• _Work request_
Write out again, exactly as they appear, the lines from the start of the data below through the line with "conjunto de resultados"; no pictures.

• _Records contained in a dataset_
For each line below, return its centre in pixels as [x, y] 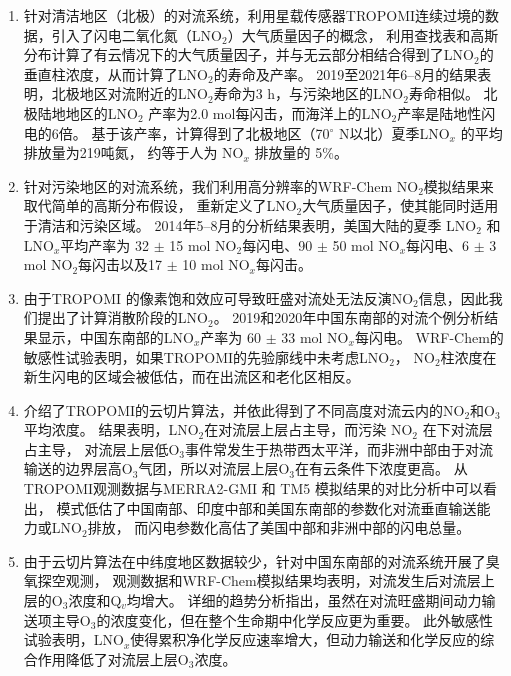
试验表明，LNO [73, 639]
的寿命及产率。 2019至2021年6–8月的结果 [345, 73]
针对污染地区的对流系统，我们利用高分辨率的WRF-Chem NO [221, 185]
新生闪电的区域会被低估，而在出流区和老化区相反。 [191, 376]
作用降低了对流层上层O [113, 658]
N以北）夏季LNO [394, 132]
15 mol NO [203, 244]
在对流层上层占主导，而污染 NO [308, 429]
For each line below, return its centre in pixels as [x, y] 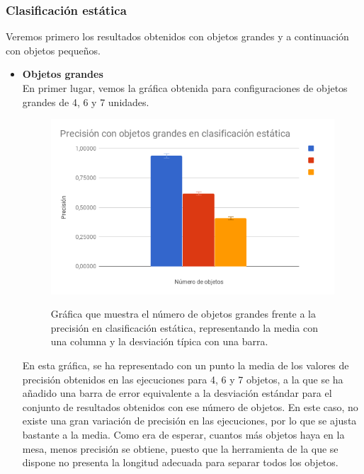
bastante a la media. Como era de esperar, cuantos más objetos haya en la [183, 434]
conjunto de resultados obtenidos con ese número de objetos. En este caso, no [190, 406]
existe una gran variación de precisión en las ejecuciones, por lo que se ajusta [189, 421]
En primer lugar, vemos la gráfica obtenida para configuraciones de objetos [185, 88]
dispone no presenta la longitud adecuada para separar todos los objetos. [180, 462]
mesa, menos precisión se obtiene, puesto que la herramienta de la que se [180, 448]
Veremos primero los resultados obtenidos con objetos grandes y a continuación [177, 36]
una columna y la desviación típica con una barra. [159, 341]
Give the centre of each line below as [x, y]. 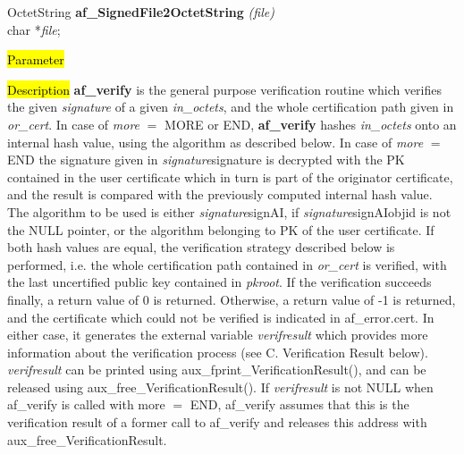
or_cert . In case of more [74, 124]
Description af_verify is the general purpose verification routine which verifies [225, 89]
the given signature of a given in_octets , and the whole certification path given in [231, 107]
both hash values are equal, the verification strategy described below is [201, 247]
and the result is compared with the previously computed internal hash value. [220, 194]
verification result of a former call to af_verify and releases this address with [217, 422]
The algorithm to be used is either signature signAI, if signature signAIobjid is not [229, 211]
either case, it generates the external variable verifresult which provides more [218, 335]
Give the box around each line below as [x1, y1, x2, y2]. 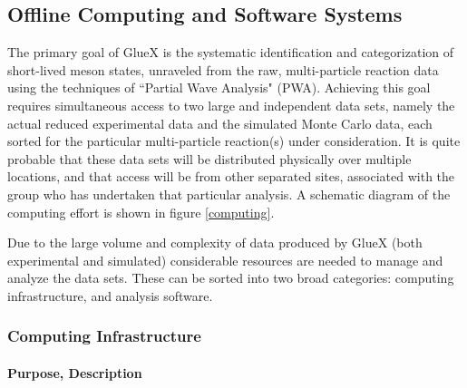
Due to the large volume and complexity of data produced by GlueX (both [7, 233, 423, 252]
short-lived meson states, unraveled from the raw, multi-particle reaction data [7, 60, 439, 79]
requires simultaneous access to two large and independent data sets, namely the [7, 95, 455, 114]
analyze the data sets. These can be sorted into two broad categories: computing [7, 268, 454, 287]
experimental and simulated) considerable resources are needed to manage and [7, 250, 443, 269]
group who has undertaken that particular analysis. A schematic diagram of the [7, 184, 451, 203]
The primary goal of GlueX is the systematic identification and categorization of [7, 43, 453, 62]
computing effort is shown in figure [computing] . [7, 202, 275, 221]
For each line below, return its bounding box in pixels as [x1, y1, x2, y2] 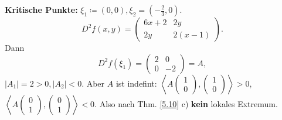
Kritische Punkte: [5, 4, 78, 15]
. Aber [81, 77, 105, 89]
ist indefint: [115, 77, 157, 89]
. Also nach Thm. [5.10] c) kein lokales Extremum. [94, 97, 278, 109]
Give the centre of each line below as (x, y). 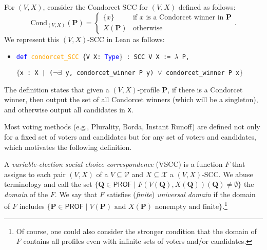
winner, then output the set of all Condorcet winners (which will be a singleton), (131, 99)
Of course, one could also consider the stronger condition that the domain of (136, 231)
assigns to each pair (35, 174)
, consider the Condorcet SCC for (95, 7)
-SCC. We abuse (227, 174)
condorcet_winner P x (203, 73)
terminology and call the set (48, 184)
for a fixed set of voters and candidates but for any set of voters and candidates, (130, 136)
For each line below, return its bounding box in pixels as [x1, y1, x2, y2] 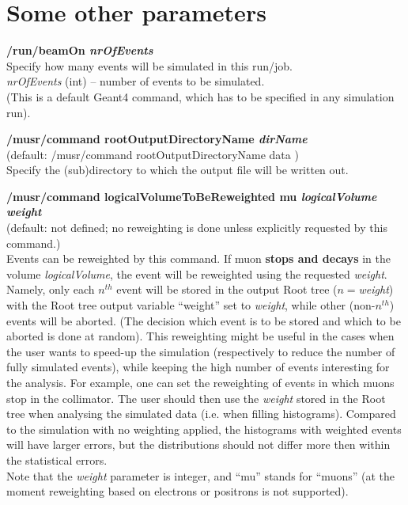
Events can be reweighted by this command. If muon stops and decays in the [6, 250, 391, 267]
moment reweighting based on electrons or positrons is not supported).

• _Result of the task_
For each line below, return its centre in pixels as [x, y] 
试验表明，LNO [73, 639]
的寿命及产率。 2019至2021年6–8月的结果 [345, 73]
针对污染地区的对流系统，我们利用高分辨率的WRF-Chem NO [221, 185]
新生闪电的区域会被低估，而在出流区和老化区相反。 [191, 376]
作用降低了对流层上层O [113, 658]
N以北）夏季LNO [394, 132]
15 mol NO [203, 244]
在对流层上层占主导，而污染 NO [308, 429]
For each line below, return its centre in pixels as [x, y] 
bastante a la media. Como era de esperar, cuantos más objetos haya en la [183, 434]
conjunto de resultados obtenidos con ese número de objetos. En este caso, no [190, 406]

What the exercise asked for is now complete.